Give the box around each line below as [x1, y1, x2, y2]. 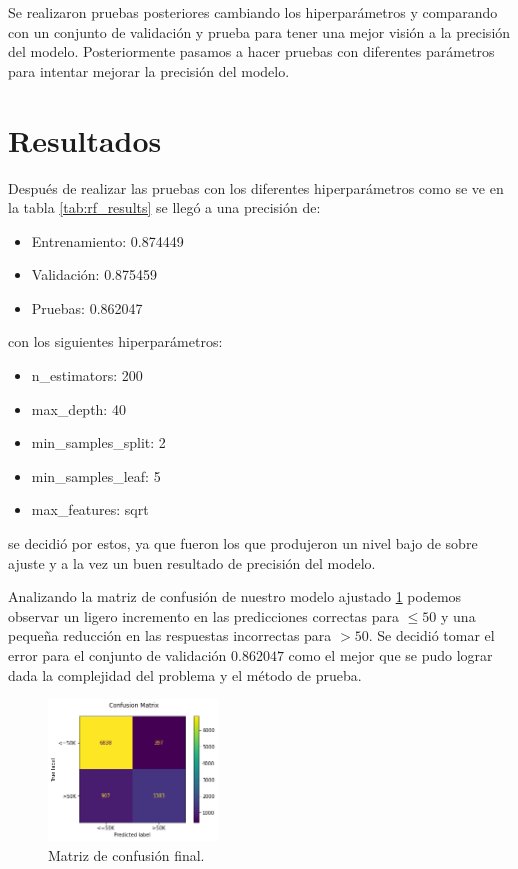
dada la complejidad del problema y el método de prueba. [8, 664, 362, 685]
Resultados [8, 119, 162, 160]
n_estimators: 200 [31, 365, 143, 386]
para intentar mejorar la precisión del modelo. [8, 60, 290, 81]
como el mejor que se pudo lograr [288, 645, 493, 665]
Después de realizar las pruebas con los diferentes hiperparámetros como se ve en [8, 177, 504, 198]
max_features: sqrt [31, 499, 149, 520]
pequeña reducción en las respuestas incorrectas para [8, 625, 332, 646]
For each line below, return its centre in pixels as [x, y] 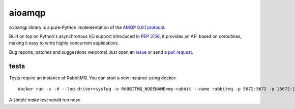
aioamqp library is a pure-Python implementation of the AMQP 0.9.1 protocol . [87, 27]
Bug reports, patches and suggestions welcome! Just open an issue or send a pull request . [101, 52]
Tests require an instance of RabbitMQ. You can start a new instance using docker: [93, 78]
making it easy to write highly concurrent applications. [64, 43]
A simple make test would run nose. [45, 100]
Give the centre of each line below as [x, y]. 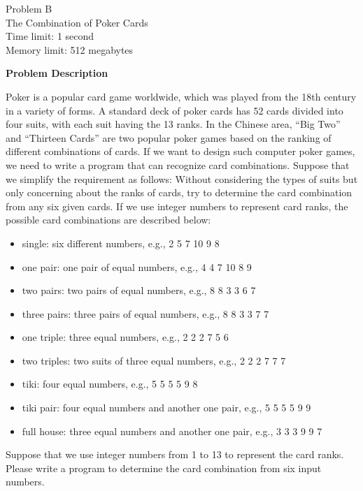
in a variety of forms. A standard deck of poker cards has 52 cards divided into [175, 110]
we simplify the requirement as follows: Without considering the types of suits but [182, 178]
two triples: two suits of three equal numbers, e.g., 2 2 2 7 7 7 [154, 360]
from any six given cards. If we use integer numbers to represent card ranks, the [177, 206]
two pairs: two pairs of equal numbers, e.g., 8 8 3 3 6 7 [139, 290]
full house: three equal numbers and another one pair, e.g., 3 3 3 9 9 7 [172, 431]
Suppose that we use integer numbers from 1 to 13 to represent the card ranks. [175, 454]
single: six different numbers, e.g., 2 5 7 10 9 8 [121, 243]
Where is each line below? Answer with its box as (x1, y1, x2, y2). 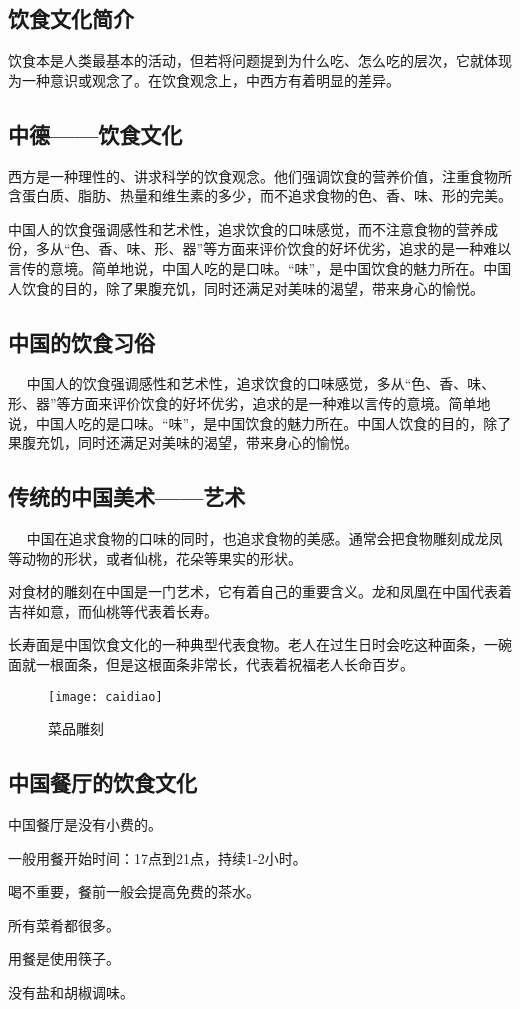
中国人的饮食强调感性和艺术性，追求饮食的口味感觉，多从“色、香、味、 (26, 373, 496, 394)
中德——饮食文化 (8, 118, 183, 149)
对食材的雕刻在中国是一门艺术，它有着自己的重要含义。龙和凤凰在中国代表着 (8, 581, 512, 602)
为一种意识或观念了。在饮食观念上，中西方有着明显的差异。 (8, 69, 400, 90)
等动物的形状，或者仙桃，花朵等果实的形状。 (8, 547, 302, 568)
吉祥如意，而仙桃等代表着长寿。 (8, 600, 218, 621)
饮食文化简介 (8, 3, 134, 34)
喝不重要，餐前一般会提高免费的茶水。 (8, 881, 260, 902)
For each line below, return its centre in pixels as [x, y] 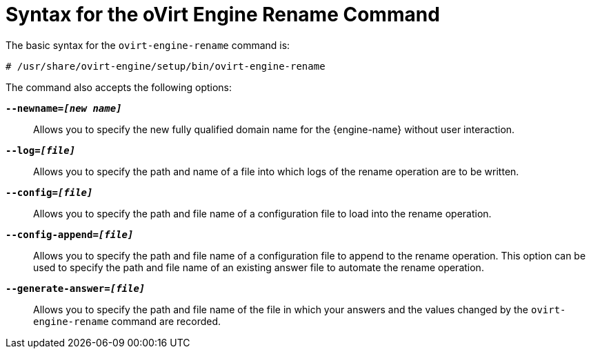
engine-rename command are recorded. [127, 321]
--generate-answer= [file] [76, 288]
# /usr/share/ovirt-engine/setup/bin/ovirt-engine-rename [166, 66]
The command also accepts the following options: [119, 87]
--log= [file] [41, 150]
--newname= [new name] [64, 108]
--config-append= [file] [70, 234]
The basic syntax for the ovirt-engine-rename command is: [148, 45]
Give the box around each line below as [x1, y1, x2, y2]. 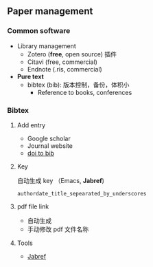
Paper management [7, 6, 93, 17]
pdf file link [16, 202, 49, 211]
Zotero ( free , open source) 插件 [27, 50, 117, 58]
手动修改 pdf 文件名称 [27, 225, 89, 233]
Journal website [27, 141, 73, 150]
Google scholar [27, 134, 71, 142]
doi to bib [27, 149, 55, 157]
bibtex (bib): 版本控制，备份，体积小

----

__Description of the task__: Using the material above, reproduce only the lines that run from the line with "para intentar mejorar" up to and including the line with "喝不重要，餐前一般会提高免费的茶水。 (8, 881, 260, 902)", exactly, with the pictures dropped.

__Finished exercise__:
para intentar mejorar la precisión del modelo. [8, 60, 290, 81]
como el mejor que se pudo lograr [288, 645, 493, 665]
Después de realizar las pruebas con los diferentes hiperparámetros como se ve en [8, 177, 504, 198]
max_features: sqrt [31, 499, 149, 520]
pequeña reducción en las respuestas incorrectas para [8, 625, 332, 646]
For each line below, return its centre in pixels as [x, y] 
aioamqp library is a pure-Python implementation of the AMQP 0.9.1 protocol . [87, 27]
Bug reports, patches and suggestions welcome! Just open an issue or send a pull request . [101, 52]
Tests require an instance of RabbitMQ. You can start a new instance using docker: [93, 78]
making it easy to write highly concurrent applications. [64, 43]
A simple make test would run nose. [45, 100]
Give the centre of each line below as [x, y]. 
in a variety of forms. A standard deck of poker cards has 52 cards divided into [175, 110]
we simplify the requirement as follows: Without considering the types of suits but [182, 178]
two triples: two suits of three equal numbers, e.g., 2 2 2 7 7 7 [154, 360]
from any six given cards. If we use integer numbers to represent card ranks, the [177, 206]
two pairs: two pairs of equal numbers, e.g., 8 8 3 3 6 7 [139, 290]
full house: three equal numbers and another one pair, e.g., 3 3 3 9 9 7 [172, 431]
Suppose that we use integer numbers from 1 to 13 to represent the card ranks. [175, 454]
single: six different numbers, e.g., 2 5 7 10 9 8 [121, 243]
Where is each line below? Answer with its box as (x1, y1, x2, y2). 
中国人的饮食强调感性和艺术性，追求饮食的口味感觉，多从“色、香、味、 (26, 373, 496, 394)
中德——饮食文化 (8, 118, 183, 149)
对食材的雕刻在中国是一门艺术，它有着自己的重要含义。龙和凤凰在中国代表着 (8, 581, 512, 602)
为一种意识或观念了。在饮食观念上，中西方有着明显的差异。 (8, 69, 400, 90)
等动物的形状，或者仙桃，花朵等果实的形状。 (8, 547, 302, 568)
吉祥如意，而仙桃等代表着长寿。 (8, 600, 218, 621)
饮食文化简介 (8, 3, 134, 34)
喝不重要，餐前一般会提高免费的茶水。 (8, 881, 260, 902)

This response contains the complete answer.